• What you are asked to do
Reproduce all of the data exactly. Images are not to appear in the reply.

(Provided entries begins)

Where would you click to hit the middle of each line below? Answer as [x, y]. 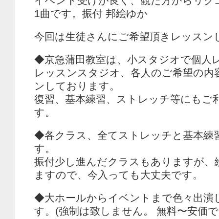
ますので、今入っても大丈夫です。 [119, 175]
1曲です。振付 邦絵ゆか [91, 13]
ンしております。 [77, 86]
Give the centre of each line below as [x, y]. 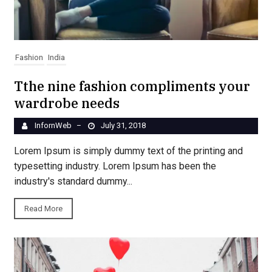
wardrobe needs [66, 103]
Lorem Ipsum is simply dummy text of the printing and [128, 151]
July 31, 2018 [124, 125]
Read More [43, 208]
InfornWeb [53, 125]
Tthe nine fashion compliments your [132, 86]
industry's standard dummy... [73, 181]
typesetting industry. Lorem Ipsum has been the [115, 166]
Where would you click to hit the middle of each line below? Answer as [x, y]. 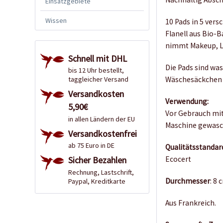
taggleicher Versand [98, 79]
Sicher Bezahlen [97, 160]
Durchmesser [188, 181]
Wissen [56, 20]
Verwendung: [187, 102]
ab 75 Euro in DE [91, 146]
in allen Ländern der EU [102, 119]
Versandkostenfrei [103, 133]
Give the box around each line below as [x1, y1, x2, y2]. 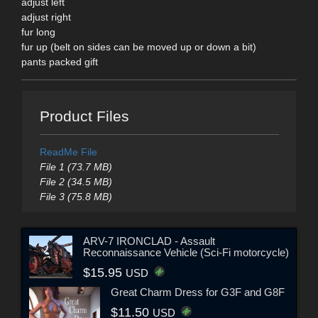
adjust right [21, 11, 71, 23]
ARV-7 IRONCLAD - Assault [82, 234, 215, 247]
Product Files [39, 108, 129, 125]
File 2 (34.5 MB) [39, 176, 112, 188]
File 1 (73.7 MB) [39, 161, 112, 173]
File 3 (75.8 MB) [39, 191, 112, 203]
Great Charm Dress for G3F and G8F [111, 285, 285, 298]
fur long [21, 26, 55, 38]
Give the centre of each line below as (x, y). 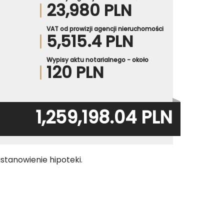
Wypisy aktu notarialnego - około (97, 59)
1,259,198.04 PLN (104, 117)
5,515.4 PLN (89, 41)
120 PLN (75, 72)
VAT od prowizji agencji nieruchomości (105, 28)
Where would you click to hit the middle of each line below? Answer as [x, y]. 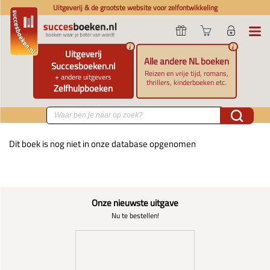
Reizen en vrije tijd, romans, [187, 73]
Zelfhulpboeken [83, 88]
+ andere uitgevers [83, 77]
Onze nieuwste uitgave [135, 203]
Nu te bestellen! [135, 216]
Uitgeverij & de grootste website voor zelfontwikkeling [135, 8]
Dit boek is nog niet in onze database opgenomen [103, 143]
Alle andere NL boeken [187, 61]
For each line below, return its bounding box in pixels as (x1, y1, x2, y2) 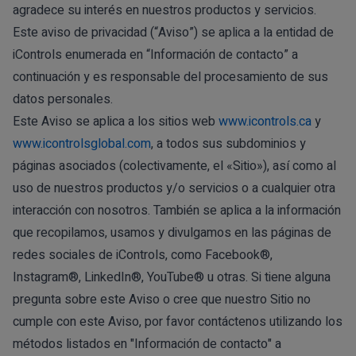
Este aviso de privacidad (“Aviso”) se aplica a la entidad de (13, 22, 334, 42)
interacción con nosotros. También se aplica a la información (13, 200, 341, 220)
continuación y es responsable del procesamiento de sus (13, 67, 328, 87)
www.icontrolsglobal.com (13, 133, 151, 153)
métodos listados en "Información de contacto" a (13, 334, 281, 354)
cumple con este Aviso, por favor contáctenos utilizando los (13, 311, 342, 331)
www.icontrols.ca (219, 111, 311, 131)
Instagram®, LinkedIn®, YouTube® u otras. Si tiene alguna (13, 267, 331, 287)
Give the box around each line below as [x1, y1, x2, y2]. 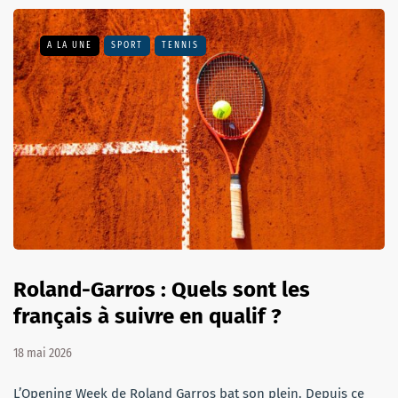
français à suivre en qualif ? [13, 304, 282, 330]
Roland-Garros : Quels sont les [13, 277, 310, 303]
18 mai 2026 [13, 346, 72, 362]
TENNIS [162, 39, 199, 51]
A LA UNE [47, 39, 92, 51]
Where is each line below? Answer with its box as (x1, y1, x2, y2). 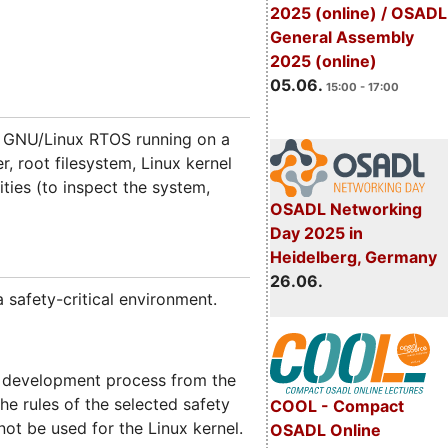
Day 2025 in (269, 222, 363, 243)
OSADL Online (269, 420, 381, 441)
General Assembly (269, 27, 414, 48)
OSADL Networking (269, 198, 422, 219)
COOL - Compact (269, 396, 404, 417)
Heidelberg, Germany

(Provided entries ends)

• The completed task
Where would you click to hit the middle of each line below? Answer as [x, y]. 
ますので、今入っても大丈夫です。 [119, 175]
1曲です。振付 邦絵ゆか [91, 13]
ンしております。 [77, 86]
Give the centre of each line below as [x, y]. 
wardrobe needs [66, 103]
Lorem Ipsum is simply dummy text of the printing and [128, 151]
July 31, 2018 [124, 125]
Read More [43, 208]
InfornWeb [53, 125]
Tthe nine fashion compliments your [132, 86]
industry's standard dummy... [73, 181]
typesetting industry. Lorem Ipsum has been the [115, 166]
Where would you click to hit the middle of each line below? Answer as [x, y]. 
taggleicher Versand [98, 79]
Sicher Bezahlen [97, 160]
Durchmesser [188, 181]
Wissen [56, 20]
Verwendung: [187, 102]
ab 75 Euro in DE [91, 146]
in allen Ländern der EU [102, 119]
Versandkostenfrei [103, 133]
Give the box around each line below as [x1, y1, x2, y2]. 
adjust right [21, 11, 71, 23]
ARV-7 IRONCLAD - Assault [82, 234, 215, 247]
Product Files [39, 108, 129, 125]
File 2 (34.5 MB) [39, 176, 112, 188]
File 1 (73.7 MB) [39, 161, 112, 173]
File 3 (75.8 MB) [39, 191, 112, 203]
Great Charm Dress for G3F and G8F [111, 285, 285, 298]
fur long [21, 26, 55, 38]
Give the centre of each line below as (x, y). 
Wypisy aktu notarialnego - około (97, 59)
1,259,198.04 PLN (104, 117)
5,515.4 PLN (89, 41)
120 PLN (75, 72)
VAT od prowizji agencji nieruchomości (105, 28)
Where would you click to hit the middle of each line below? Answer as [x, y]. 
Reizen en vrije tijd, romans, [187, 73]
Zelfhulpboeken [83, 88]
+ andere uitgevers [83, 77]
Onze nieuwste uitgave [135, 203]
Nu te bestellen! [135, 216]
Uitgeverij & de grootste website voor zelfontwikkeling [135, 8]
Dit boek is nog niet in onze database opgenomen [103, 143]
Alle andere NL boeken [187, 61]
For each line below, return its bounding box in pixels as (x1, y1, x2, y2) 
Este aviso de privacidad (“Aviso”) se aplica a la entidad de (13, 22, 334, 42)
interacción con nosotros. También se aplica a la información (13, 200, 341, 220)
continuación y es responsable del procesamiento de sus (13, 67, 328, 87)
www.icontrolsglobal.com (13, 133, 151, 153)
métodos listados en "Información de contacto" a (13, 334, 281, 354)
cumple con este Aviso, por favor contáctenos utilizando los (13, 311, 342, 331)
www.icontrols.ca (219, 111, 311, 131)
Instagram®, LinkedIn®, YouTube® u otras. Si tiene alguna (13, 267, 331, 287)
Give the box around each line below as [x1, y1, x2, y2]. 
français à suivre en qualif ? [13, 304, 282, 330]
Roland-Garros : Quels sont les [13, 277, 310, 303]
18 mai 2026 [13, 346, 72, 362]
TENNIS [162, 39, 199, 51]
A LA UNE [47, 39, 92, 51]
Where is each line below? Answer with its box as (x1, y1, x2, y2). 
Day 2025 in (269, 222, 363, 243)
OSADL Online (269, 420, 381, 441)
General Assembly (269, 27, 414, 48)
OSADL Networking (269, 198, 422, 219)
COOL - Compact (269, 396, 404, 417)
Heidelberg, Germany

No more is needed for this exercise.